**Aim of the exercise:**
The lines below from the one with "επεμβατικό τρόπο, με" up to and including the one with "Anton Miranchuk" are what you should set down, exactly and without pictures.

**Dataset excerpts:**
_____
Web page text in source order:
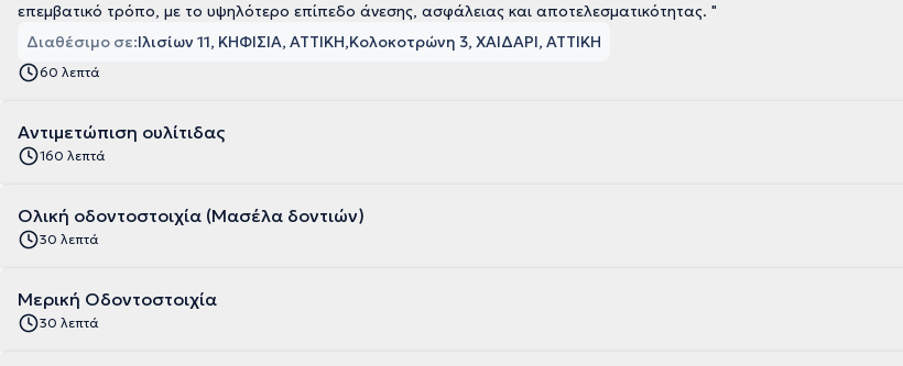
επεμβατικό τρόπο, με το υψηλότερο επίπεδο άνεσης, ασφάλειας και αποτελεσματικότητας. "
Διαθέσιμο σε:Ιλισίων 11, ΚΗΦΙΣΙΑ, ΑΤΤΙΚΗ Κολοκοτρώνη 3, ΧΑΙΔΑΡΙ, ΑΤΤΙΚΗ
60 λεπτά
Αντιμετώπιση ουλίτιδας
160 λεπτά
Ολική οδοντοστοιχία (Μασέλα δοντιών)
30 λεπτά
Μερική Οδοντοστοιχία
30 λεπτά
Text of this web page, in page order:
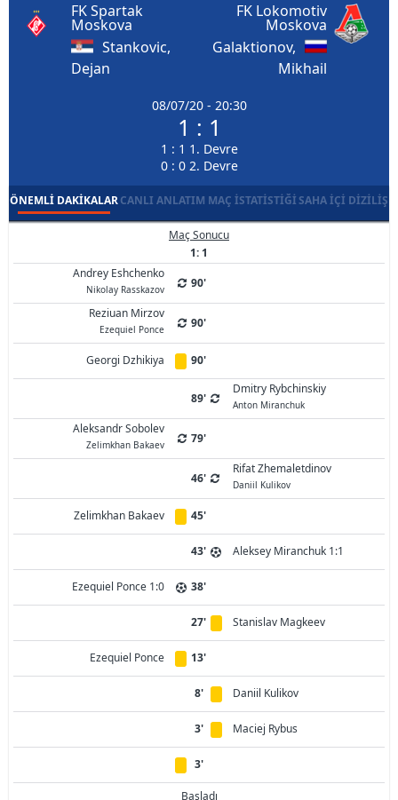
FK Spartak
Moskova
Stankovic,
Dejan
08/07/20 - 20:30
1 : 1
1 : 1 1. Devre
0 : 0 2. Devre
FK Lokomotiv
Moskova
Galaktionov,
Mikhail
ÖNEMLI DAKIKALARCANLI ANLATIM MAÇ İSTATISTIĞISAHA İÇI DIZILIŞ
Maç Sonucu
1: 1
Andrey Eshchenko
Nikolay Rasskazov
90'
Reziuan Mirzov
Ezequiel Ponce 90'
Georgi Dzhikiya 90'
89'
Dmitry Rybchinskiy
Anton Miranchuk
Aleksandr Sobolev
Zelimkhan Bakaev 79'
46'
Rifat Zhemaletdinov
Daniil Kulikov
Zelimkhan Bakaev 45'
43' Aleksey Miranchuk 1:1
Ezequiel Ponce 1:0 38'
27' Stanislav Magkeev
Ezequiel Ponce 13'
8' Daniil Kulikov
3' Maciej Rybus
3'
Başladı
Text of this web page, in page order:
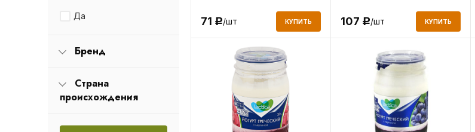
Да
Бренд
Страна
происхождения
71 Р/шт КУПИТЬ 107 Р/шт КУПИТЬ
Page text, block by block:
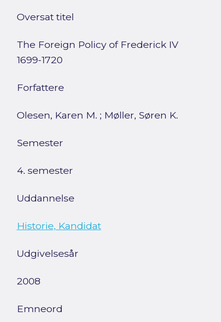
Oversat titel
The Foreign Policy of Frederick IV
1699-1720
Forfattere
Olesen, Karen M. ; Møller, Søren K.
Semester
4. semester
Uddannelse
Historie, Kandidat
Udgivelsesår
2008
Emneord
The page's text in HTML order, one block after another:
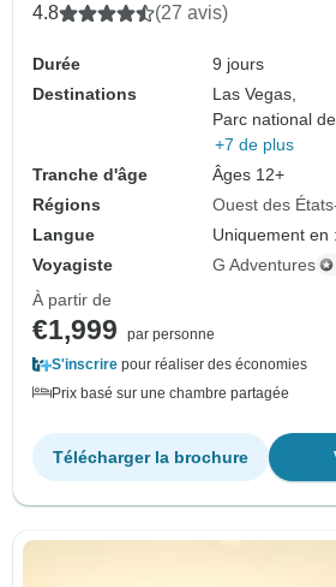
_____
**Reply:**
επεμβατικό τρόπο, με το υψηλότερο επίπεδο άνεσης, ασφάλειας και αποτελεσματικότητας. "
Διαθέσιμο σε:Ιλισίων 11, ΚΗΦΙΣΙΑ, ΑΤΤΙΚΗ Κολοκοτρώνη 3, ΧΑΙΔΑΡΙ, ΑΤΤΙΚΗ
60 λεπτά
Αντιμετώπιση ουλίτιδας
160 λεπτά
Ολική οδοντοστοιχία (Μασέλα δοντιών)
30 λεπτά
Μερική Οδοντοστοιχία
30 λεπτά
Text of this web page, in page order:
FK Spartak
Moskova
Stankovic,
Dejan
08/07/20 - 20:30
1 : 1
1 : 1 1. Devre
0 : 0 2. Devre
FK Lokomotiv
Moskova
Galaktionov,
Mikhail
ÖNEMLI DAKIKALARCANLI ANLATIM MAÇ İSTATISTIĞISAHA İÇI DIZILIŞ
Maç Sonucu
1: 1
Andrey Eshchenko
Nikolay Rasskazov
90'
Reziuan Mirzov
Ezequiel Ponce 90'
Georgi Dzhikiya 90'
89'
Dmitry Rybchinskiy
Anton Miranchuk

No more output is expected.